--- TASK INPUTS Enclosed Below ---
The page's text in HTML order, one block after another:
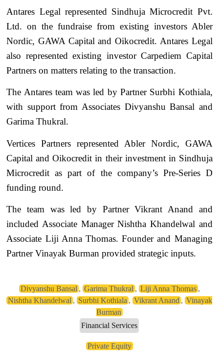
Antares Legal represented Sindhuja Microcredit Pvt.
Ltd. on the fundraise from existing investors Abler
Nordic, GAWA Capital and Oikocredit. Antares Legal
also represented existing investor Carpediem Capital
Partners on matters relating to the transaction.
The Antares team was led by Partner Surbhi Kothiala,
with support from Associates Divyanshu Bansal and
Garima Thukral.
Vertices Partners represented Abler Nordic, GAWA
Capital and Oikocredit in their investment in Sindhuja
Microcredit as part of the company’s Pre-Series D
funding round.
The team was led by Partner Vikrant Anand and
included Associate Manager Nishtha Khandelwal and
Associate Liji Anna Thomas. Founder and Managing
Partner Vinayak Burman provided strategic inputs.
Divyanshu Bansal , Garima Thukral , Liji Anna Thomas,
Nishtha Khandelwal , Surbhi Kothiala ,Vikrant Anand ,Vinayak
Burman
Financial Services
Private Equity
--- End of Enclosed TASK INPUTS ---
WHAT YOU NEED TO DO>
Your copy must repeat the data word for word and show none of its images.

ANSWER SPACE>
The page's text in HTML order, one block after another:
Antares Legal represented Sindhuja Microcredit Pvt.
Ltd. on the fundraise from existing investors Abler
Nordic, GAWA Capital and Oikocredit. Antares Legal
also represented existing investor Carpediem Capital
Partners on matters relating to the transaction.
The Antares team was led by Partner Surbhi Kothiala,
with support from Associates Divyanshu Bansal and
Garima Thukral.
Vertices Partners represented Abler Nordic, GAWA
Capital and Oikocredit in their investment in Sindhuja
Microcredit as part of the company’s Pre-Series D
funding round.
The team was led by Partner Vikrant Anand and
included Associate Manager Nishtha Khandelwal and
Associate Liji Anna Thomas. Founder and Managing
Partner Vinayak Burman provided strategic inputs.
Divyanshu Bansal , Garima Thukral , Liji Anna Thomas,
Nishtha Khandelwal , Surbhi Kothiala ,Vikrant Anand ,Vinayak
Burman
Financial Services
Private Equity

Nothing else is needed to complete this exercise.